People don't seem to be able to get enough of Rachmaninoff and YouTube has about 200 live performances of the Rach 2nd by orchestras/pianists of every stripe and level. Medtner, maybe about one, the Berezovsky. There are several recordings, however.

I think the Rachmaninoff concertos will stay on top because there's never been anybody who can best him since his Rhapsody and that's going on 80 years now. 
#14
Composers & Music / Re: Macdowell's Op.35
Saturday 05 December 2015, 18:39
Well, I've discussed this with musicians and many have their own favorite neo-Romantic composer but with a few notable exceptions like Lowell Lieberman nobody has advanced to the front of a very large pack. It's interesting that when the population was a 10th of what it is today (Romantic period) we produced a Chopin, Schumann, Tchaikovsky, Listz, Grieg, and about 50 other genius composers who became famous all over the world, most in their lifetimes.

Today, we have advanced communications and 7 billion people and have yet to produce another Tchaikovsky--I mean someone who could knock the world on its butt with their superior melodic music comparable to Tchaikovsky.
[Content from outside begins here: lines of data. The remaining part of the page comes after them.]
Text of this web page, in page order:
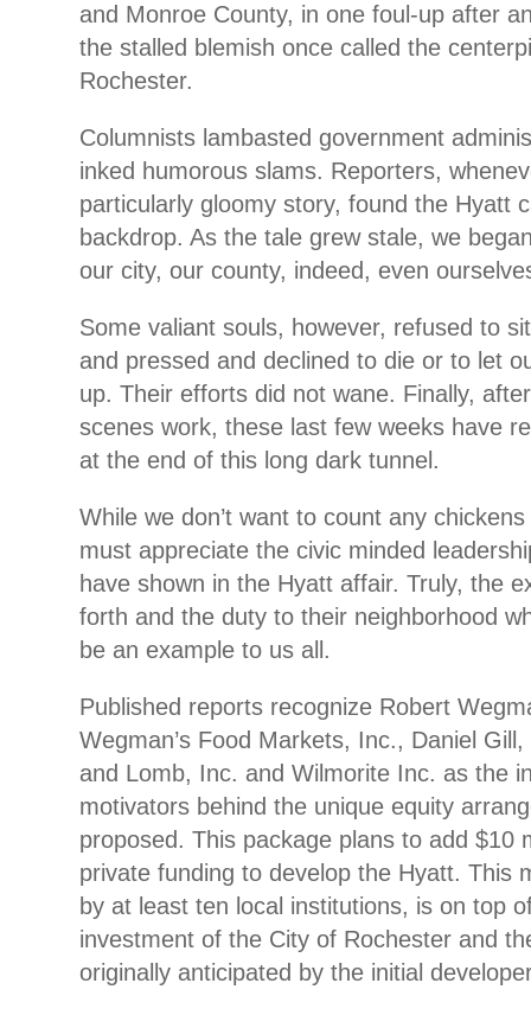
and Monroe County, in one foul-up after
the stalled blemish once called the
Rochester.
Columnists lambasted government
inked humorous slams. Reporters,
particularly gloomy story, found the Hyatt
backdrop. As the tale grew stale, we
our city, our county, indeed, even
Some valiant souls, however, refused to
and pressed and declined to die or to let
up. Their efforts did not wane. Finally,
scenes work, these last few weeks have
at the end of this long dark tunnel.
While we don’t want to count any
must appreciate the civic minded
have shown in the Hyatt affair. Truly, the
forth and the duty to their neighborhood
be an example to us all.
Published reports recognize Robert
Wegman’s Food Markets, Inc., Daniel
and Lomb, Inc. and Wilmorite Inc. as the
motivators behind the unique equity
proposed. This package plans to add $10
private funding to develop the Hyatt. This
by at least ten local institutions, is on top
investment of the City of Rochester and
originally anticipated by the initial

I can only think that the more we advance technologically the further we regress original music-wise. As you say, Alan, the best music sadly is to be found in films. For example here's a masterpiece of orchestration and mood by a film composer name Harry Gregson-Williams that I think could compete with the short tone poems of Liadov like Baba Yaga and it's from a cartoon!

https://www.youtube.com/watch?v=ujAfhLLVM7E&list=PLMaHaORjlMMzUMFnpAcW6m1lwmtXz0oUB&index=11
#15
Composers & Music / Re: Macdowell's Op.35
Saturday 05 December 2015, 17:01
I have listened to his Lancelot & Elaine and Hamlet and Ophelia and Tchaikovsky they are not. For example Krueger's recording of the former has garnered only 42 hits on YouTube since 2013. I don't mean to be hard on MacDowell but I don't think he could have advanced as a symphonist. The tone poems are attractive, competently orchestrated and totally forgettable.

I truly wonder if Romantic music has seen its day and could never make a comeback even if another MacDowell were to emerge on the scene. So where is classical music to go? The contemporary music being written today, with few exceptions, is unlistenable.